Target a model by id. Omitting it (or passing "default") selects the default_model_id, or fails if none is configured.

The model field selects the target:

Terminal window
curl http://localhost:1234/v1/chat/completions \
-H "Content-Type: application/json" \
-d '{
"model": "google/gemma-4-E4B-it",
"messages": [{"role": "user", "content": "Hello!"}]
}'
Terminal window
curl http://localhost:1234/v1/models

Each entry includes id, object, created, owned_by, plus optional status (loaded/unloaded/reloading), tools_available, and mcp_tools_count/mcp_servers_connected for MCP (Model Context Protocol) servers.

POST /v1/models/unload frees a model's memory, POST /v1/models/reload brings it back, and POST /v1/models/status queries its state; each takes {"model_id": "..."}. Request and response schemas are in the generated HTTP API reference.

In-process multi-model loading is Rust-only (MultiModelBuilder); the Python Runner and CLI load a single model.

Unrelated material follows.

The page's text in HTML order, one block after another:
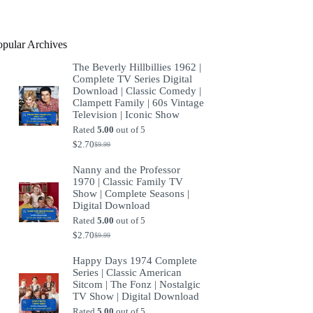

Route per request with the _with_model methods shown above.

use mistralrs::{IsqType, MultiModelBuilder, TextModelBuilder, MultimodalModelBuilder};
let model = MultiModelBuilder::new()
.add_model(TextModelBuilder::new("Qwen/Qwen3-4B").with_isq(IsqType::Q4K))
.add_model_with_alias(
"gemma-vision",
MultimodalModelBuilder::new("google/gemma-4-E4B-it").with_isq(IsqType::Q4K),
)
.with_default_model("Qwen/Qwen3-4B")
.build()
.await?;

When setting [models.device] in TOML, cpu must be consistent across every model entry.